Steps/Code to reproduce bug
Tried using transformer-engine in a Docker container that did not have a system CUDA installed.
Expected behavior
transformer-engine should find the CUDA libraries inside the CUDA Python packages. Example:
import nvidia.cudnn
nvidia.cudnn.__file__
lib_path = os.path.join(nvidia.cudnn.__file__, "lib")
-
In most cases, the import infrastructure searches for system installs first: https://github.com/NVIDIA/TransformerEngine/blob/af2a0c16ec11363c0af84690cd877a59f898820e/transformer_engine/common/init.py#L234-L247
-
If that fails, it searches for a Python package: https://github.com/NVIDIA/TransformerEngine/blob/af2a0c16ec11363c0af84690cd877a59f898820e/transformer_engine/common/init.py#L249-L252
-
As a last resort, it does nothing and hopes that the linker can find the shared lib.

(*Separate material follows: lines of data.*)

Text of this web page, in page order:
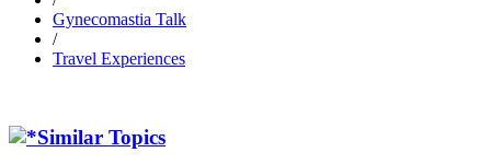
Gynecomastia Talk
/
Travel Experiences
Similar Topics
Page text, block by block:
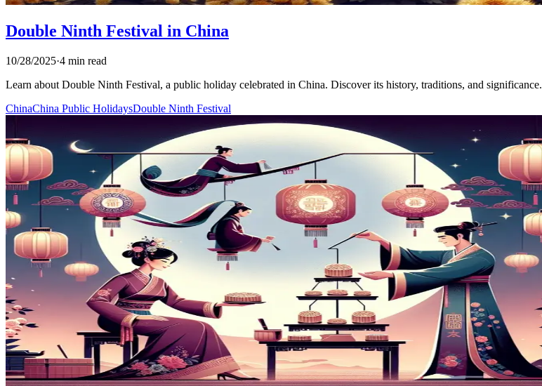
Double Ninth Festival in China
10/28/2025·4 min read
Learn about Double Ninth Festival, a public holiday celebrated in China. Discover its history, traditions, and significance.
ChinaChina Public HolidaysDouble Ninth Festival
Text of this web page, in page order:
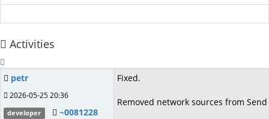
Activities
petr
2026-05-25 20:36
developer ~0081228
Fixed.
Removed network sources from
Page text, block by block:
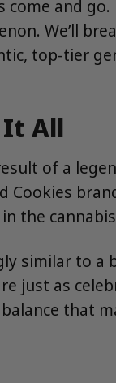
come and
We’ll
top-tier
It All
of a
Cookies
the
similar to a
just as
that
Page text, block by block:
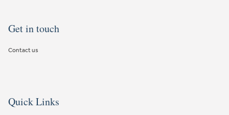
Get in touch
Contact us
Quick Links
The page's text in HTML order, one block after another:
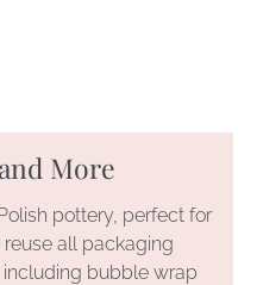
More
pottery, perfect for
all packaging
bubble wrap
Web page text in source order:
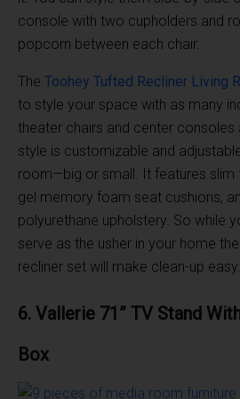
console with two cupholders and
popcorn between each chair.
The Toohey Tufted Recliner Living
to style your space with as many
theater chairs and center consoles
style is customizable and
room—big or small. It features slim
gel memory foam seat cushions,
polyurethane upholstery. So while
serve as the usher in your home
recliner set will make clean-up easy.
6. Vallerie 71” TV Stand
Box
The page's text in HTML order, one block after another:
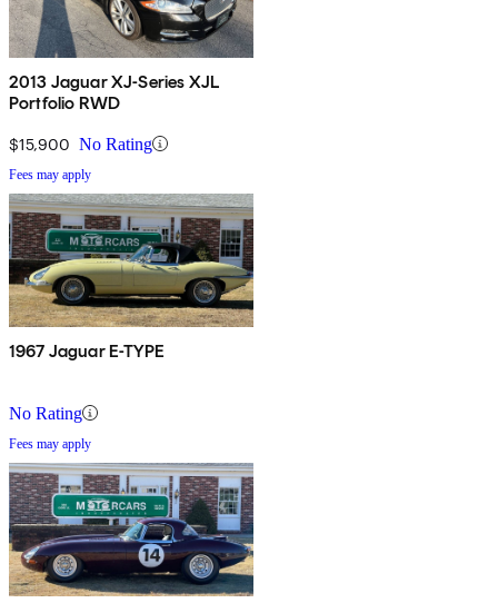
2013 Jaguar XJ-Series XJL
Portfolio RWD
$15,900 No Rating
Fees may apply
1967 Jaguar E-TYPE
No Rating
Fees may apply
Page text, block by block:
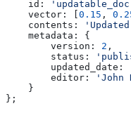
    id:
    vector:
0.15 ,
    contents:
    metadata:
{
        version:
2 ,
        status:
        updated_date:
        editor:
'John
    }
};
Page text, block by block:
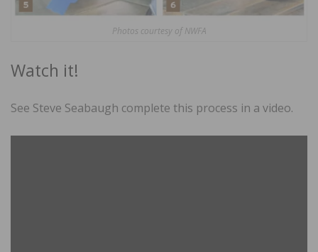
Photos courtesy of NWFA
Watch it!
See Steve Seabaugh complete this process in a video.
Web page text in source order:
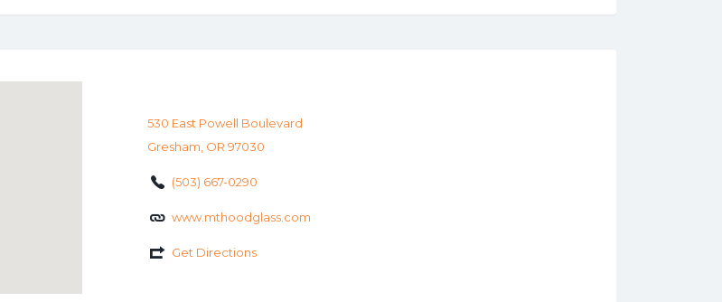
530 East Powell Boulevard
Gresham, OR 97030
(503) 667-0290
www.mthoodglass.com
Get Directions

We prefer prioritizing the system install over the Python package because it is more configurable. If you already have an install of CUDA/cuDNN/etc, or perhaps multiple installs, then you can specify the desired library by setting environment variables.
I think it makes more sense to search the other way round as you load a conda environment with the expectation that it will supersede the system level installs.